(Bloomberg) -- In the immortal words of Kermit the Frog, it’s not easy being green.The below chart shows just how hard it can be for energy companies to nail the green transition, all while navigating cyclical swings in the industry. It shows the moment when Dominion Energy Inc. unloaded most of its gas units to Warren Buffett’s Berkshire Hathaway Inc. for $4 billion. The deal was described as a “narrowing of focus” that would allow Dominion to focus on “zero-carbon generation and energy storage.”

The sale was announced on July 5, 2020 — just a couple months after the price of oil had dropped sharply during the worst of the pandemic-driven market rout, reaching a low of -$38 a barrel. Since then crude has come roaring back and the Alerian Index of midstream energy companies has soared more than 200%.

What did Dominion do with the money from the sale? It reduced its debt and used $3 billion of the proceeds to buy back shares — something energy investors in general have been asking for after billions of dollars of losses incurred during the last oil bust.

Now, analysts at CreditSights Inc. are calling Dominion’s ill-timed sale an “ESG backfire,” noting that “Dominion sold a cash producing asset that made up circa 25% of earnings at the low while buying back shares near the high with the proceeds.”

In that sense, the deal embodies the difficulty of navigating both the move towards renewable energy as well as key turning points in the energy cycle. It also demonstrates the long timelines that tend to characterize renewable energy projects and the patience required of investors who place their money in them.

In that sense, as more of Dominion’s renewable capacity comes online, earnings should improve.

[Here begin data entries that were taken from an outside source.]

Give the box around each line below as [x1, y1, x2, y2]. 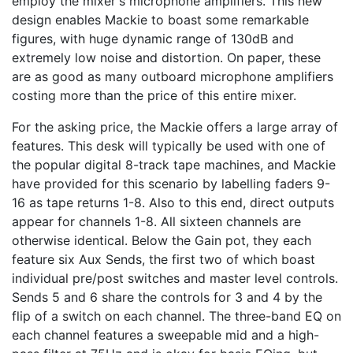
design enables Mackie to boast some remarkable [12, 12, 309, 28]
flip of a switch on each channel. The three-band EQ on [12, 308, 341, 325]
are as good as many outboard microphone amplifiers [12, 69, 333, 85]
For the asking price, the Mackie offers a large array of [12, 119, 338, 136]
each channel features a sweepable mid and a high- [12, 327, 319, 344]
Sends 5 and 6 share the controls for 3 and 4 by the [12, 289, 322, 306]
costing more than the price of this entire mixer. [12, 87, 296, 104]
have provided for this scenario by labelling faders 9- [12, 176, 330, 192]
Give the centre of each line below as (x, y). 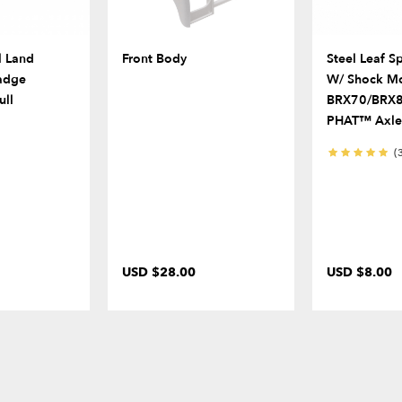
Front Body (154, 59)
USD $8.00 (359, 273)
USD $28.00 (159, 273)
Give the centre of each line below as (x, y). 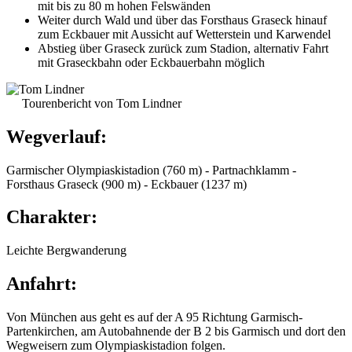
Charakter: (52, 217)
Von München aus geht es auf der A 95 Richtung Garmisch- (154, 317)
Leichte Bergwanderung (66, 251)
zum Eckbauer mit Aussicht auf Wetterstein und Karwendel (184, 34)
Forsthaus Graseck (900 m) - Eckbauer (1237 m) (126, 184)
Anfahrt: (42, 284)
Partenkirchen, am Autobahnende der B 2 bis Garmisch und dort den (176, 332)
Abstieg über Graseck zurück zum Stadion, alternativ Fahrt (183, 48)
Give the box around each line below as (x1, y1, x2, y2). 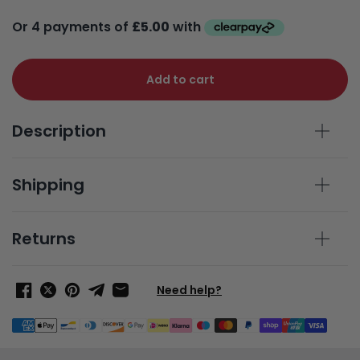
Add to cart (145, 72, 215, 88)
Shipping (12, 174, 84, 197)
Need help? (157, 282, 222, 299)
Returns (12, 227, 76, 251)
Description (12, 120, 106, 143)
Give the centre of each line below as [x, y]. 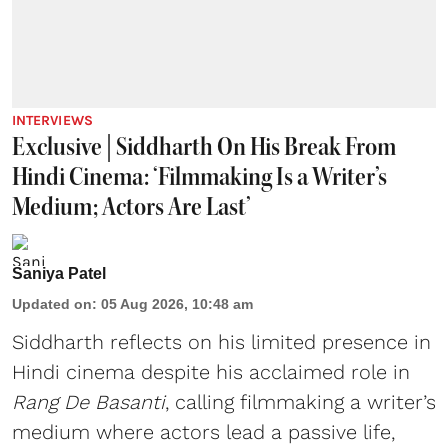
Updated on [52, 304]
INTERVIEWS [52, 121]
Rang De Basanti [88, 402]
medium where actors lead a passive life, [203, 432]
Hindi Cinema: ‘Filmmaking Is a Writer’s [199, 177]
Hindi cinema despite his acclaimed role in [211, 372]
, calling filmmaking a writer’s [300, 402]
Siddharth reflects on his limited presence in [221, 342]
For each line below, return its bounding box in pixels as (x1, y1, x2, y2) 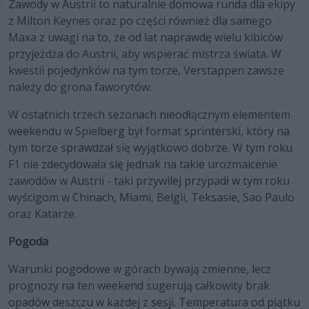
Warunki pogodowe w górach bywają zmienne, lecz (8, 261, 271, 277)
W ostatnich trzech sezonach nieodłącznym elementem (8, 107, 290, 123)
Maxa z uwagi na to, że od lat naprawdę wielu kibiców (8, 30, 283, 46)
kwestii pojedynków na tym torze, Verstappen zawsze (8, 63, 284, 79)
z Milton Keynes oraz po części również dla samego (8, 13, 272, 29)
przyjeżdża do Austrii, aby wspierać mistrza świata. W (8, 46, 281, 62)
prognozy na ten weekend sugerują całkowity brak (8, 278, 270, 294)
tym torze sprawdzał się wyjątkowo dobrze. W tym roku (8, 140, 292, 156)
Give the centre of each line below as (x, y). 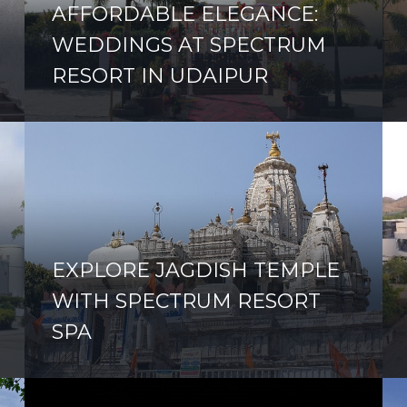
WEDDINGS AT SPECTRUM (189, 45)
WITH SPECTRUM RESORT (186, 301)
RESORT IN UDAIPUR (159, 76)
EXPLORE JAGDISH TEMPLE (195, 270)
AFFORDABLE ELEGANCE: (184, 15)
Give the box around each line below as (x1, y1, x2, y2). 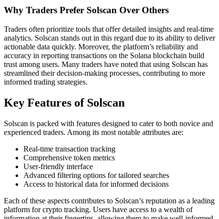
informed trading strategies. (4, 77, 88, 86)
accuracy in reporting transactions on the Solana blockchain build (4, 51, 204, 60)
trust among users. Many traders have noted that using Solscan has (4, 60, 208, 68)
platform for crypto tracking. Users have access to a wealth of (4, 205, 193, 214)
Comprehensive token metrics (23, 153, 115, 162)
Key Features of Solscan (4, 96, 125, 109)
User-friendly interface (23, 162, 93, 171)
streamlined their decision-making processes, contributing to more (4, 68, 205, 77)
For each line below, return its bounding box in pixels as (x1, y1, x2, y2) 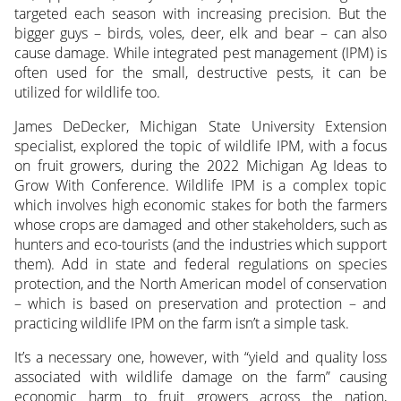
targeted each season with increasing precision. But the (13, 4, 388, 24)
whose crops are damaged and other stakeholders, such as (13, 215, 388, 235)
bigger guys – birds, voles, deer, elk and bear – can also (13, 23, 388, 44)
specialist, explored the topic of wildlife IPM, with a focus (13, 136, 388, 157)
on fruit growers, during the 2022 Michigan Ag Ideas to (13, 156, 388, 176)
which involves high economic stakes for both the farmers (13, 195, 388, 216)
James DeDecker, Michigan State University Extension (13, 116, 388, 137)
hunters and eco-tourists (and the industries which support (13, 235, 388, 255)

“The issue is timing as replacing commodity volume and price sensitive assets with rate-based renewable assets is clearly a positive,” Creditsights analysts led by Andrew DeVries said. “The majority of the midstream sale occurred in late 2020 but the majority of the offshore wind assets won’t be online until the end of this decade and in the meantime (i.e. now), Dominion has less capacity for a cash flow shortfall at the core Virginia Electric Power opco than if it had a $10 billion midstream business.”CreditSights estimates that Dominion’s gas business would probably be worth more than $15 billion now.